Items listed in a dataset:
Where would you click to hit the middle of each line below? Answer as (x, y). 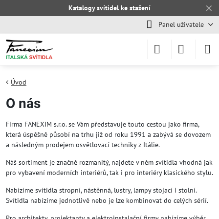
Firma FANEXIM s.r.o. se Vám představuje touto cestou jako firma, (102, 124)
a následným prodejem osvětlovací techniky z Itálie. (83, 145)
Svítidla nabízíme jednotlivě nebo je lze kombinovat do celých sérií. (107, 200)
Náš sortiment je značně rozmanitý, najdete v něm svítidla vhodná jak (109, 162)
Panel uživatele (181, 24)
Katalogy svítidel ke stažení (109, 8)
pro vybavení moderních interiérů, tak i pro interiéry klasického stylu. (109, 173)
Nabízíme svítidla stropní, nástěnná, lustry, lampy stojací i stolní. (101, 190)

● What is expected
Leave the pictures aside and output each entry exactly as it stands.

● Response to the task
Where would you click to hit the middle of each line below? Answer as (x, y). 
Firma FANEXIM s.r.o. se Vám představuje touto cestou jako firma, (102, 124)
a následným prodejem osvětlovací techniky z Itálie. (83, 145)
Svítidla nabízíme jednotlivě nebo je lze kombinovat do celých sérií. (107, 200)
Náš sortiment je značně rozmanitý, najdete v něm svítidla vhodná jak (109, 162)
Panel uživatele (181, 24)
Katalogy svítidel ke stažení (109, 8)
pro vybavení moderních interiérů, tak i pro interiéry klasického stylu. (109, 173)
Nabízíme svítidla stropní, nástěnná, lustry, lampy stojací i stolní. (101, 190)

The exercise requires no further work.